February 12, 2012—St. Louis—A motley crew of politicians around the country, governors and the like, proclaimed January 22-28, 2012 National School Choice Week.   Events promoting school choice were held in many cities. St. Louis’ took place Wednesday, January 25 at Loyola Academy. The event was sponsored by the Americans for Prosperity Foundation, an institution founded and funded by petrochemical billionaires David and Charles Koch.   Americans for Prosperity also has a PAC which supports Newt Gingrich’s presidential campaign.   AFP also funded Herman Cain’s campaign. The Koch’s and AFP heavily funded Wisconsin Governor Scott Walker’s campaign in 2010.   The Kochs are the funding fathers of the Tea Party movement.   The problems we face in St. Louis and across Missouri, keeping our public schools funded and open are due partly to the antipathy of these wealthy ultra-conservatives to public education.
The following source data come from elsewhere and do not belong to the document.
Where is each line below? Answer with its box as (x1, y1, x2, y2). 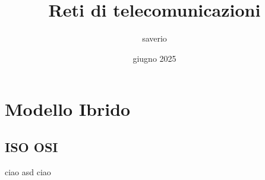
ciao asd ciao (5, 165, 51, 178)
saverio (142, 32, 167, 45)
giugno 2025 (132, 52, 176, 64)
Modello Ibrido (5, 97, 131, 121)
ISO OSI (5, 137, 58, 156)
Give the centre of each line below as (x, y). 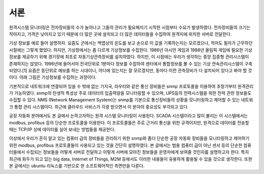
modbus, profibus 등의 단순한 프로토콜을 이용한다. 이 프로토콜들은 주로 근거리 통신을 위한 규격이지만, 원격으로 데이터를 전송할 (129, 123)
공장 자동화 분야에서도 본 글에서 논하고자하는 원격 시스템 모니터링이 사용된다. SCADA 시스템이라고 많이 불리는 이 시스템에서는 (128, 116)
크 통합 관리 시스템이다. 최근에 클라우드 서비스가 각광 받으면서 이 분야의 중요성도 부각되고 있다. (99, 107)
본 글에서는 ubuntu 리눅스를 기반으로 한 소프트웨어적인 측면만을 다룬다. (77, 166)
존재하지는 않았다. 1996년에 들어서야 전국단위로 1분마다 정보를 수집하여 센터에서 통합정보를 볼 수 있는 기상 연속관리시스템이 (126, 64)
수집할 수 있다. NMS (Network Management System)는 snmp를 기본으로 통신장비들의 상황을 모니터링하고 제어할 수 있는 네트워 (131, 100)
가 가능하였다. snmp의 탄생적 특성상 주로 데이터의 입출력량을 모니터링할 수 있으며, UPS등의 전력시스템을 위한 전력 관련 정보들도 (130, 93)
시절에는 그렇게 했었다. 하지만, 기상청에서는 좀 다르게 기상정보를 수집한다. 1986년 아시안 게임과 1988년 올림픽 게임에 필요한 (126, 50)
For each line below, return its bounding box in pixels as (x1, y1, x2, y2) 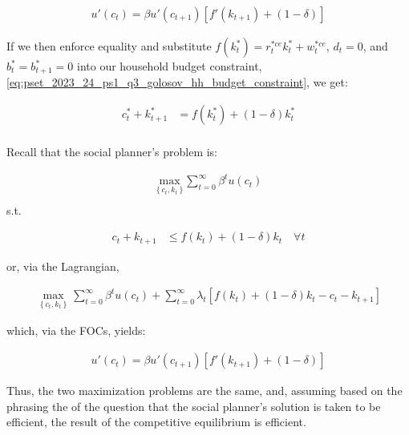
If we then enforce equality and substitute (6, 38, 212, 54)
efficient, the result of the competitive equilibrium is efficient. (6, 413, 306, 430)
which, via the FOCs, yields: (6, 322, 146, 339)
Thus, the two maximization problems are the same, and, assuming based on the (6, 382, 403, 399)
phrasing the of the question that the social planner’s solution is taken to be (6, 397, 381, 414)
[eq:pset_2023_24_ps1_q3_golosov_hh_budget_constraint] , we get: (6, 74, 348, 91)
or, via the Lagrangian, (6, 257, 119, 274)
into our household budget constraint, (76, 58, 262, 75)
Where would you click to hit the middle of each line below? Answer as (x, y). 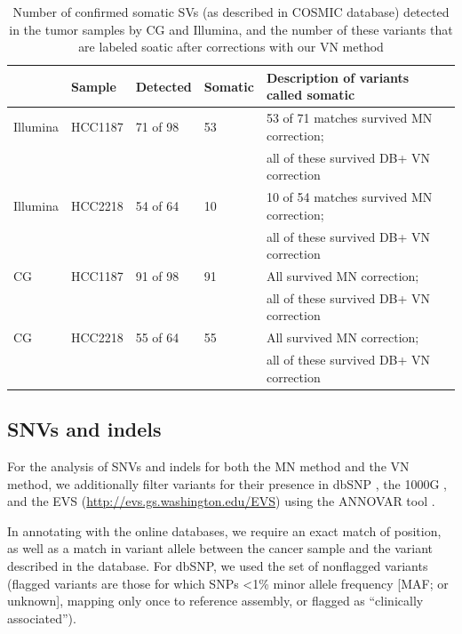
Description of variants (338, 77)
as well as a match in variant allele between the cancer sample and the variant (220, 548)
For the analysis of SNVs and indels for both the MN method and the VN (208, 465)
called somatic (311, 95)
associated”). (42, 618)
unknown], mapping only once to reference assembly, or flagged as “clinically (215, 601)
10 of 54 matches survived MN (349, 197)
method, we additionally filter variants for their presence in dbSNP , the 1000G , (227, 483)
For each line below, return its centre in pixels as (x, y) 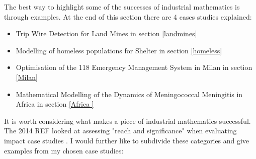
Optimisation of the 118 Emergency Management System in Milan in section (134, 67)
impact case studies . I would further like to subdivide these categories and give (127, 140)
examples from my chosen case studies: (64, 150)
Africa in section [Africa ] (55, 104)
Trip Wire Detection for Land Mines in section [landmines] (106, 33)
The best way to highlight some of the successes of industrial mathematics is (122, 7)
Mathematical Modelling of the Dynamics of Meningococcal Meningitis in (129, 94)
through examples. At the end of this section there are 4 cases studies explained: (128, 16)
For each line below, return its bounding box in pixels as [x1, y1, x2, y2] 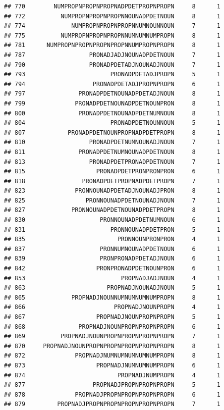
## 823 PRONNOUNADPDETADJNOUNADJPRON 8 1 [4, 187, 221, 195]
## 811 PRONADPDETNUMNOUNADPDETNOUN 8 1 [4, 148, 221, 155]
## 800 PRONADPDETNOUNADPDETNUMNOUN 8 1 [4, 109, 221, 117]
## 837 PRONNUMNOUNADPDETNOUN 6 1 [4, 245, 221, 253]
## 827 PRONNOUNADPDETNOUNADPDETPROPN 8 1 [4, 206, 221, 214]
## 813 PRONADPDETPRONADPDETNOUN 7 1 [4, 158, 221, 165]
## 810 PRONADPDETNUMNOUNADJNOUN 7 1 [4, 139, 221, 146]
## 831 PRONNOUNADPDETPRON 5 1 [4, 226, 221, 233]
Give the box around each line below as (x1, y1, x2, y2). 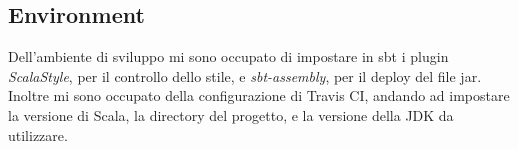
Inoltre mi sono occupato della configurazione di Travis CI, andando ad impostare (8, 85, 510, 106)
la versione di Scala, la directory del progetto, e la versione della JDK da (8, 104, 454, 125)
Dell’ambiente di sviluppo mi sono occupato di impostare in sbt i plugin (8, 46, 449, 67)
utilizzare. (8, 124, 68, 145)
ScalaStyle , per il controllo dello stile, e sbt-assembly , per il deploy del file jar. (8, 65, 482, 86)
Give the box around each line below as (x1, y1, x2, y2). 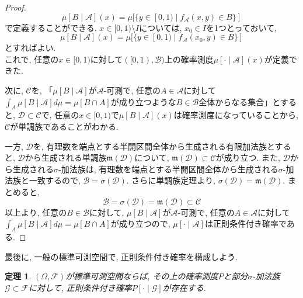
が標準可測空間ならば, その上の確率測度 (65, 270, 218, 282)
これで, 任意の (5, 53, 59, 65)
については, (139, 21, 182, 33)
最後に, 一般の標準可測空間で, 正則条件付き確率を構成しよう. (5, 250, 238, 262)
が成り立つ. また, (215, 151, 280, 164)
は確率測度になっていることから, (173, 109, 298, 121)
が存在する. (162, 281, 206, 293)
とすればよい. (5, 41, 56, 54)
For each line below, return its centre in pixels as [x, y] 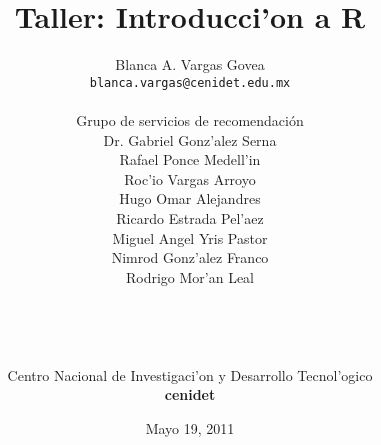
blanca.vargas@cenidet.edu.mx [190, 82]
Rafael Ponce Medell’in [190, 159]
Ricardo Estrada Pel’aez [190, 217]
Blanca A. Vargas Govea [190, 64]
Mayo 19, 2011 [190, 427]
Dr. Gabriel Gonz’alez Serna [190, 139]
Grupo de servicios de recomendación [190, 119]
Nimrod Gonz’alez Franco [190, 257]
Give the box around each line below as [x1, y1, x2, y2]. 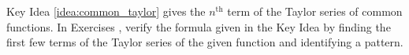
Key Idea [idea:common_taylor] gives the [6, 3, 206, 19]
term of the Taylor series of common [227, 3, 403, 19]
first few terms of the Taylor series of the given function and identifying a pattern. [6, 34, 403, 50]
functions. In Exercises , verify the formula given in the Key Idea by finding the [6, 18, 391, 35]
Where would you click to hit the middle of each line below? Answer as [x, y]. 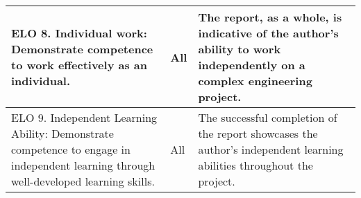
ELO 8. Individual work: [79, 33]
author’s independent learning [271, 149]
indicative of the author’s [268, 33]
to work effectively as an [79, 65]
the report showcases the [258, 133]
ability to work [240, 49]
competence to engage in [71, 149]
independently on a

Aside from promoting school choice, the Koch’s favorite issues ar e free market capitalism and smaller government, policies that increase profits and lower their taxes.   Besides holdings in oil and coal, the Koch’s own Georgia Pacific, the biggest supplier of plywood in the country and lots of paper product companies. Angel Soft, Quilted Northern, Soft n Gentle, Dixie Cup, GP Copy Paper, Spectrum paper, Mardi Gras napkins, Vanity Fair, Zee napkins, Brawny and Sparkle paper towels are theirs.   Koch Industries produce most of the nylon, spandex and polyester that we use.   Why am I telling you this?   Consider what you subsidize if you patronize their products.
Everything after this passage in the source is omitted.